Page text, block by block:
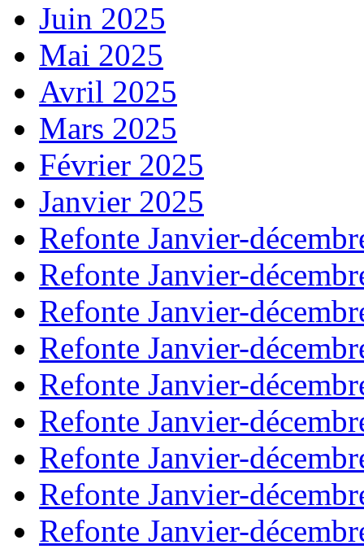
Juin 2025
Mai 2025
Avril 2025
Mars 2025
Février 2025
Janvier 2025
Refonte Janvier-
Refonte Janvier-
Refonte Janvier-
Refonte Janvier-
Refonte Janvier-
Refonte Janvier-
Refonte Janvier-
Refonte Janvier-
Refonte Janvier-
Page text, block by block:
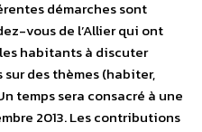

Exercise aim: Your copy should restate every record word for word and contain no pictures.

Written solution:
Page text, block by block:
Juin 2025
Mai 2025
Avril 2025
Mars 2025
Février 2025
Janvier 2025
Refonte Janvier-
Refonte Janvier-
Refonte Janvier-
Refonte Janvier-
Refonte Janvier-
Refonte Janvier-
Refonte Janvier-
Refonte Janvier-
Refonte Janvier-
Page text, block by block:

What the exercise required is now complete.